DATA:
┄┄┄┄┄┄

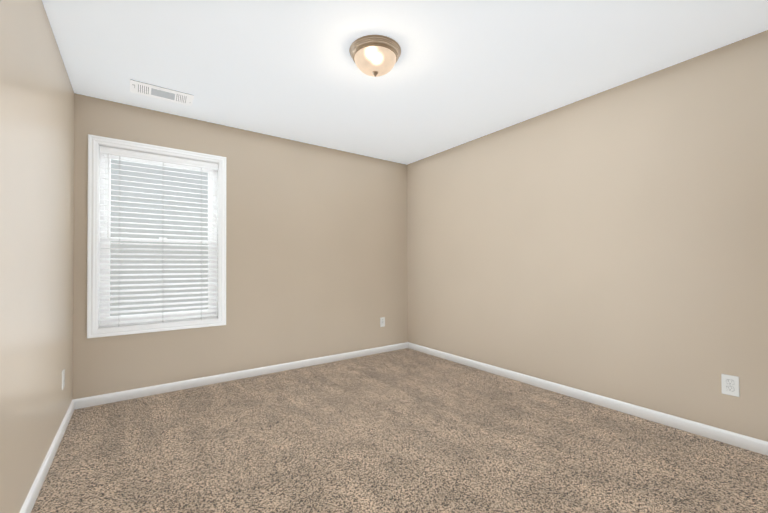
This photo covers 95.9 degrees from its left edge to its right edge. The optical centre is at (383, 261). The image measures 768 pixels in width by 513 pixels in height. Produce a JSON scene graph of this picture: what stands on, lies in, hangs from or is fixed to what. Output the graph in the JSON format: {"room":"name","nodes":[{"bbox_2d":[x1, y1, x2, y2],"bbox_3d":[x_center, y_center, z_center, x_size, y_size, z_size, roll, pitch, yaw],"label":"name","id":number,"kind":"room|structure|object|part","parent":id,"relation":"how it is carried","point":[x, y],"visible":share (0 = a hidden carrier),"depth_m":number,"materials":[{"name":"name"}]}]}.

┄┄┄┄┄┄

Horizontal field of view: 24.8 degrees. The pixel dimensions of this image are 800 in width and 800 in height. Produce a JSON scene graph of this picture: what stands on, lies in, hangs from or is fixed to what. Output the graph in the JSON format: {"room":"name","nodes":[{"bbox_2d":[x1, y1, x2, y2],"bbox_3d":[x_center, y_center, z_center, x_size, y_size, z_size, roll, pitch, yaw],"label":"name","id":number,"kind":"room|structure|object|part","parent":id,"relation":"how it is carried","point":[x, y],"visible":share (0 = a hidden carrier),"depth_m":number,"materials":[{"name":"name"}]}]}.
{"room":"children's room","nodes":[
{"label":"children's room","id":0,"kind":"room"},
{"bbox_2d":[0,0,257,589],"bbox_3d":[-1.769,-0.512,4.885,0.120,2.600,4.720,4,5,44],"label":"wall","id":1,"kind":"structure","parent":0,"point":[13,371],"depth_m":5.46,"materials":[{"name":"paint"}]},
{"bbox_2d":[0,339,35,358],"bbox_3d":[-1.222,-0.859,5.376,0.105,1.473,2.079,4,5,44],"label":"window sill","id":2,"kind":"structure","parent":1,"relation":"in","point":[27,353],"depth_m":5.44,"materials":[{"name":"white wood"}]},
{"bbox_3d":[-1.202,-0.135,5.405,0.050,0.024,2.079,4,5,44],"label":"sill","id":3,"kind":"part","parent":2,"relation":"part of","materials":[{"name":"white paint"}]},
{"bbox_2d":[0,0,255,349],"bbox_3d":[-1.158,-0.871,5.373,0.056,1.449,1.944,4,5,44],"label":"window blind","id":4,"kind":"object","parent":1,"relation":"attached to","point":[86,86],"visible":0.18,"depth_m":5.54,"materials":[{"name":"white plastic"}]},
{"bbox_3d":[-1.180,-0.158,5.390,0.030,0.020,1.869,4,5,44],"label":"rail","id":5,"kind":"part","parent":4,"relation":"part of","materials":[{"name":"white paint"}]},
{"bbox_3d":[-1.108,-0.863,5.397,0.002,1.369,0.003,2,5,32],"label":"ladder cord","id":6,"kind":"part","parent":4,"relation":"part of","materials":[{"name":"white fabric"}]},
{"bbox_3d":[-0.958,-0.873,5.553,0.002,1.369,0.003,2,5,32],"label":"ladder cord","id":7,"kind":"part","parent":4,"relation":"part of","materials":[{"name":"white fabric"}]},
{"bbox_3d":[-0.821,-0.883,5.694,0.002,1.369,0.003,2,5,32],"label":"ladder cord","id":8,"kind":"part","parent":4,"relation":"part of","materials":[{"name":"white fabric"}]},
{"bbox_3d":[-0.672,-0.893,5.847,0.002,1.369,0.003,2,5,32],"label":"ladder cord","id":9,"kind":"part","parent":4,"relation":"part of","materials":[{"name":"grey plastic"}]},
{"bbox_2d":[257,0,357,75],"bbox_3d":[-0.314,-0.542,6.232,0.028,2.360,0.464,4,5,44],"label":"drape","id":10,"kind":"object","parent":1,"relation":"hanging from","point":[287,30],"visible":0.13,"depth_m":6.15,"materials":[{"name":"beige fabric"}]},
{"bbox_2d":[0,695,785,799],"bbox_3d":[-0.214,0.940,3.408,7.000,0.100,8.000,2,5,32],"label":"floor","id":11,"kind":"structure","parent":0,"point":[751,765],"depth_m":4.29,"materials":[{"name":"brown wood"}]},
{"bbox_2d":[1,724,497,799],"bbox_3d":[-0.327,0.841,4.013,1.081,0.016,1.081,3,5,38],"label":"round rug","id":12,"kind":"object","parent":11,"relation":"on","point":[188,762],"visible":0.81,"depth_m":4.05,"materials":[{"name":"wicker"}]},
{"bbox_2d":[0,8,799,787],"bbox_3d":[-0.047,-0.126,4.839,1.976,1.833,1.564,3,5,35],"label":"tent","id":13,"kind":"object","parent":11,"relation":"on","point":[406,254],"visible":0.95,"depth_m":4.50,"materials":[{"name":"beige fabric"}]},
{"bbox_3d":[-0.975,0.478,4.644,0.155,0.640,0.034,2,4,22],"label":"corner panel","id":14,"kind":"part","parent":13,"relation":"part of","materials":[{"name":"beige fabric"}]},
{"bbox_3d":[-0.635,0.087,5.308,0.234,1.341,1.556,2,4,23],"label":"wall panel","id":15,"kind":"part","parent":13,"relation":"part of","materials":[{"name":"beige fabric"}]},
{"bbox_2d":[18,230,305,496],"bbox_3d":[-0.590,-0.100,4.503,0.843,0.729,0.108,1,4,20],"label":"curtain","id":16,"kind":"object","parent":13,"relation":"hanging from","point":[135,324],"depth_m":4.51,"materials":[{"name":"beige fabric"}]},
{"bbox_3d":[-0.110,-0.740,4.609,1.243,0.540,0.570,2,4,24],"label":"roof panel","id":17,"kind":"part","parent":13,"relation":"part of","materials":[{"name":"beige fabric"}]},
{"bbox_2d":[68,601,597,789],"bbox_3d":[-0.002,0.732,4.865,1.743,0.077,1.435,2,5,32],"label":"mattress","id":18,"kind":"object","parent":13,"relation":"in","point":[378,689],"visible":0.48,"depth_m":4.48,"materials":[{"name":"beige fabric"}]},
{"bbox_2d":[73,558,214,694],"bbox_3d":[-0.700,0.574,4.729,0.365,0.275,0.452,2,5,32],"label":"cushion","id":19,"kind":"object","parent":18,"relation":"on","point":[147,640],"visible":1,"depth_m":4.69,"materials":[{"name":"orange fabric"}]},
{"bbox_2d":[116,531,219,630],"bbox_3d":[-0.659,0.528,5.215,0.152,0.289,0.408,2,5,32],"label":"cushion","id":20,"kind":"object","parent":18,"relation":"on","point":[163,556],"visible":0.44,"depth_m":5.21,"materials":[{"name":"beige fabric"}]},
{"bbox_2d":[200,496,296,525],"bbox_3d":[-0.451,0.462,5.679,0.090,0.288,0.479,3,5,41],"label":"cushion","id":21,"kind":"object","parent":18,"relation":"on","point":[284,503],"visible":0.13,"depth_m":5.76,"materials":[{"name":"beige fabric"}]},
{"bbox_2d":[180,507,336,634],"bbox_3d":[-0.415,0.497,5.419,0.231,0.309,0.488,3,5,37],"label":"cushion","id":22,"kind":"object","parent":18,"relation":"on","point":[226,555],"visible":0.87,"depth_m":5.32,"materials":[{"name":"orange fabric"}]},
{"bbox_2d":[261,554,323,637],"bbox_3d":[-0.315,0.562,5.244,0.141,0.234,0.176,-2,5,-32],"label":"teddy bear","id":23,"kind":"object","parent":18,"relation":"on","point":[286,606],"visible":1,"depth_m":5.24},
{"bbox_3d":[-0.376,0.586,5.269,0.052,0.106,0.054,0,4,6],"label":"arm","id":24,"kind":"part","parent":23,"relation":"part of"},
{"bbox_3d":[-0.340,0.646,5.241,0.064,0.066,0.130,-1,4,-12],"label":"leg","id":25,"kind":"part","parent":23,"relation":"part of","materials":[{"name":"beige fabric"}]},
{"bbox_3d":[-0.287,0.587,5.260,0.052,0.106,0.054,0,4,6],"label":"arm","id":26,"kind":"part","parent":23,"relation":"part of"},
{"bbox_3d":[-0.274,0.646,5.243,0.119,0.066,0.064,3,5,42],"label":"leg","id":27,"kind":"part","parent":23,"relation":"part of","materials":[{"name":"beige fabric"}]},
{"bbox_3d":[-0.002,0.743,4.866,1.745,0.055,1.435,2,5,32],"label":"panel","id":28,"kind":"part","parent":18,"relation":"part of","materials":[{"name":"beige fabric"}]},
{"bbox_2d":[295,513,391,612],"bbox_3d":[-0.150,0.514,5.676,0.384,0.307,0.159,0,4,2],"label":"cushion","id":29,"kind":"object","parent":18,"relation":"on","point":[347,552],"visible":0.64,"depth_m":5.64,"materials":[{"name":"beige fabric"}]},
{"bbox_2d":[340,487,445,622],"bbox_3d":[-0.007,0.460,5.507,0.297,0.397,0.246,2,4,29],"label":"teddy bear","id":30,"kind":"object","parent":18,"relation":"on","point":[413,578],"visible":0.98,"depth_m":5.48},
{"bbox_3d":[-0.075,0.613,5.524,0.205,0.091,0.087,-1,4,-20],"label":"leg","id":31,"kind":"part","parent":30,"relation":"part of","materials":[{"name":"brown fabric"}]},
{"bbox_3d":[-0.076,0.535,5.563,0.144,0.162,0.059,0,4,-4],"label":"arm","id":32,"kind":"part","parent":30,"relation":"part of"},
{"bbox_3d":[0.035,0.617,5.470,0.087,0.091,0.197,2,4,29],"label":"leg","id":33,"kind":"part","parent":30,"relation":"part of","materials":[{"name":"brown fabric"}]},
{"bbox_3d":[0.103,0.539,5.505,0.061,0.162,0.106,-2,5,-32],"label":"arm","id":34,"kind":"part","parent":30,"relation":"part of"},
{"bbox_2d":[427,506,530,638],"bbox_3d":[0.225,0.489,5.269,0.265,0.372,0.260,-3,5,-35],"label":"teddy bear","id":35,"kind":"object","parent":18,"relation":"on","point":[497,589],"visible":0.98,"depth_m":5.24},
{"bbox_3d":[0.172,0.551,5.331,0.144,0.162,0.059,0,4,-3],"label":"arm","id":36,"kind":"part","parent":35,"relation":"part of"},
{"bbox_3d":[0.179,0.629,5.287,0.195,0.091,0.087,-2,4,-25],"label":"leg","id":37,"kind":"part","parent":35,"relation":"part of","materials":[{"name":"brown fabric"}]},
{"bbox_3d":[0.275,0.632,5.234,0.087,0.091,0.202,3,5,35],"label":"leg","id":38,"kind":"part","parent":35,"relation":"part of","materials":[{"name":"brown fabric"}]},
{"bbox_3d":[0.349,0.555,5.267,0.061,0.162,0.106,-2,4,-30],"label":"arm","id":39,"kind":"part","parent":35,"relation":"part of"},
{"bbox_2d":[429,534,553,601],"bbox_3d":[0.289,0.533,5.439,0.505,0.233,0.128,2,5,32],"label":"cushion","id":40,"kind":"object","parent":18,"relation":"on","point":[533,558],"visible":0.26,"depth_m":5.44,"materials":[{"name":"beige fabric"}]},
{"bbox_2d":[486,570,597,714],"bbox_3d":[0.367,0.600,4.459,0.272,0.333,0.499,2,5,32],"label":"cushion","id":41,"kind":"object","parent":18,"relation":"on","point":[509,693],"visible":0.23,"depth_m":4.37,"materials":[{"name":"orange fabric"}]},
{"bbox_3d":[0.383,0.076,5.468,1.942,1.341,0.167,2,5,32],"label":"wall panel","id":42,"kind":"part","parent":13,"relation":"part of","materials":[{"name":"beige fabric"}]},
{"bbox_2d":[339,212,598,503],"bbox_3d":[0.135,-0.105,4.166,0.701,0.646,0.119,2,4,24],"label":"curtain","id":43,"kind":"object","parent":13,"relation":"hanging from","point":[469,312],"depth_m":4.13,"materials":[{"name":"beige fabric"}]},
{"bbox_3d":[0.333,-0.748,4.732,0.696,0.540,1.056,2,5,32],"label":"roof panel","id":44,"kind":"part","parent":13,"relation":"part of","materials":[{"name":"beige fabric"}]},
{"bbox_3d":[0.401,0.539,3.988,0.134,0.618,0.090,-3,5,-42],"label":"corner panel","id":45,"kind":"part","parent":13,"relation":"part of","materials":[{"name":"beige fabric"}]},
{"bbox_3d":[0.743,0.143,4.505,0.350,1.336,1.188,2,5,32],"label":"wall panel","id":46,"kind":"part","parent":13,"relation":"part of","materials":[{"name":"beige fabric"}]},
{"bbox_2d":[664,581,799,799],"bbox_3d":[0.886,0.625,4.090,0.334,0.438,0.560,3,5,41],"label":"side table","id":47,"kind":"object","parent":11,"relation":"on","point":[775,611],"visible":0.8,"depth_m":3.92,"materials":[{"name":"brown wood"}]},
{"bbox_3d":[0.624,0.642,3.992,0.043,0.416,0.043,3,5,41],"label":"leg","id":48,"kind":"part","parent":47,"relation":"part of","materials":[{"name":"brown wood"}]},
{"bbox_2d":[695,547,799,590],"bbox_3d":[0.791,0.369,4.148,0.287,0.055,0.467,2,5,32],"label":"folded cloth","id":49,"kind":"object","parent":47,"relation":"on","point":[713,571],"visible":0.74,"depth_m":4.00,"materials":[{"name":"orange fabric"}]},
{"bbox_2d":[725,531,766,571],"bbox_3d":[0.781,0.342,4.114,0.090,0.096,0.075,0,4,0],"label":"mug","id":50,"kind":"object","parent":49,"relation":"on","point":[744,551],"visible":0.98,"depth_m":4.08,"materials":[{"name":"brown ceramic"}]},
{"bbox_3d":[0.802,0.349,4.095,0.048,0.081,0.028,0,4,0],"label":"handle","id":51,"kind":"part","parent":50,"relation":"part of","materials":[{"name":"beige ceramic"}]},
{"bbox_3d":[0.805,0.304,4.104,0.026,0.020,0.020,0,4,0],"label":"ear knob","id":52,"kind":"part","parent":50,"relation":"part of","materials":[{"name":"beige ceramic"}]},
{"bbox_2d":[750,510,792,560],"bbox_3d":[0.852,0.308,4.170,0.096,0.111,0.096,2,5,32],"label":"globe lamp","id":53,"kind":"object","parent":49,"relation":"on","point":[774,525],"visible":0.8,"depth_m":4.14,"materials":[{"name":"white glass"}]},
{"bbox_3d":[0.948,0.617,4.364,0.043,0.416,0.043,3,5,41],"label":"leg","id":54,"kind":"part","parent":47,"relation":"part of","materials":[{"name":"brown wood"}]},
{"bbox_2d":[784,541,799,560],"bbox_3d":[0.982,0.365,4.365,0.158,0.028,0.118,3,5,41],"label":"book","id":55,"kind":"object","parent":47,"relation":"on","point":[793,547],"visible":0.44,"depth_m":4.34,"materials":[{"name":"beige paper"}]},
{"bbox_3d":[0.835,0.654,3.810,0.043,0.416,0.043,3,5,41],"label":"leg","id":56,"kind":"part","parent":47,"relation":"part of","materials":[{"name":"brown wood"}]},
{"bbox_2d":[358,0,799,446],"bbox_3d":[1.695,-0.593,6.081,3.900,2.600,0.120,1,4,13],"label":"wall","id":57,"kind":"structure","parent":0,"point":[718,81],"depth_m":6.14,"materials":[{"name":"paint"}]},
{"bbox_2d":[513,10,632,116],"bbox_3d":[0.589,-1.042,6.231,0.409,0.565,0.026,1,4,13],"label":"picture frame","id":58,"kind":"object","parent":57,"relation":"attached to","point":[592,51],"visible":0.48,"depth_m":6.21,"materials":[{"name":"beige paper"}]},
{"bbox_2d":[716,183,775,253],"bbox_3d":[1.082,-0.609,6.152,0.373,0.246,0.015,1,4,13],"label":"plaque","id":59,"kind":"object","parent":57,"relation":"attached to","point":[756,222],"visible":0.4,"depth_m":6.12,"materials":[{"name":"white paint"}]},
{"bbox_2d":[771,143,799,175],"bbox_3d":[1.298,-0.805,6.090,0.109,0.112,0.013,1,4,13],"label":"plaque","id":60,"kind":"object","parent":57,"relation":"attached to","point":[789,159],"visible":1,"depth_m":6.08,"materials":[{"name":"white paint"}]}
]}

┄┄┄┄┄┄

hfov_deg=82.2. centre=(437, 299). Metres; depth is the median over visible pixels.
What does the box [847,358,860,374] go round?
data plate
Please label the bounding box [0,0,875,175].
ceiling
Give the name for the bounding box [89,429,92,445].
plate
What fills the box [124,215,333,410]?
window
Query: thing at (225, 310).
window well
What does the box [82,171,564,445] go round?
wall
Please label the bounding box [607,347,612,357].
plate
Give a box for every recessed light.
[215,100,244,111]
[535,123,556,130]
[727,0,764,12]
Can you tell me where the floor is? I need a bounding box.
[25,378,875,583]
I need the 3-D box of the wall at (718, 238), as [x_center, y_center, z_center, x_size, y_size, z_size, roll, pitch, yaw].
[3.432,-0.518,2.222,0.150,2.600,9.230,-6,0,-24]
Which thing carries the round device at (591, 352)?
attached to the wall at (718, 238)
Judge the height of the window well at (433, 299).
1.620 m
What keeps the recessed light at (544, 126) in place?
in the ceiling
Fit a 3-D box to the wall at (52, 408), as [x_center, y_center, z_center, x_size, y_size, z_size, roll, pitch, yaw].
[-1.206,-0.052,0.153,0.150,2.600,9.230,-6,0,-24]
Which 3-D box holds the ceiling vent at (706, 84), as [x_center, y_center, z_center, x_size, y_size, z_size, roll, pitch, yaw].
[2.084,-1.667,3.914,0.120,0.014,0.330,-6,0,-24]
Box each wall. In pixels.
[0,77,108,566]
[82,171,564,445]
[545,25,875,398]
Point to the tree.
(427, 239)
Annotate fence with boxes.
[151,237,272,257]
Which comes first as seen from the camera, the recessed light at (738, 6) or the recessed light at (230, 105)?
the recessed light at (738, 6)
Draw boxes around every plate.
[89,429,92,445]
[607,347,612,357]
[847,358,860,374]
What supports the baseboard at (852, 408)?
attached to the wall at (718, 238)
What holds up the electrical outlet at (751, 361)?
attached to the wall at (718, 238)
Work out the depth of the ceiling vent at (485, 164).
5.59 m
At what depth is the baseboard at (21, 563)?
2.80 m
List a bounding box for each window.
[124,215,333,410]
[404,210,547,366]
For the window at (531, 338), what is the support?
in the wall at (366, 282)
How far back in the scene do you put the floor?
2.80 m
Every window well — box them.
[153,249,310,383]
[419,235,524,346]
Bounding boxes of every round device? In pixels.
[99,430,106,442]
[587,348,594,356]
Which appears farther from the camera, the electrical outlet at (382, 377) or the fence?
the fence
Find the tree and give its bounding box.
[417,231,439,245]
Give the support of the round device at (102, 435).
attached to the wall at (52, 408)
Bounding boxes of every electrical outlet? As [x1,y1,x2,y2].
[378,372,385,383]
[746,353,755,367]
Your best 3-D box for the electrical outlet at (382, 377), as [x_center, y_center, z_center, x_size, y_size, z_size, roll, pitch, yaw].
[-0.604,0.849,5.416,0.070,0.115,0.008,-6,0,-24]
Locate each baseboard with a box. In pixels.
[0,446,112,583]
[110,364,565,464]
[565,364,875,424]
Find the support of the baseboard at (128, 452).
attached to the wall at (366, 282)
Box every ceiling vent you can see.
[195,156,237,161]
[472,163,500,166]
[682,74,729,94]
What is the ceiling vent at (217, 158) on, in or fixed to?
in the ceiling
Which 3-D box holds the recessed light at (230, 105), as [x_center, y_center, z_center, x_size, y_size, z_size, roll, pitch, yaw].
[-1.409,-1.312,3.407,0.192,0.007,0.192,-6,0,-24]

┄┄┄┄┄┄

Work out how many lines in the data above hold the word "centre". Reply with nothing but the count.

2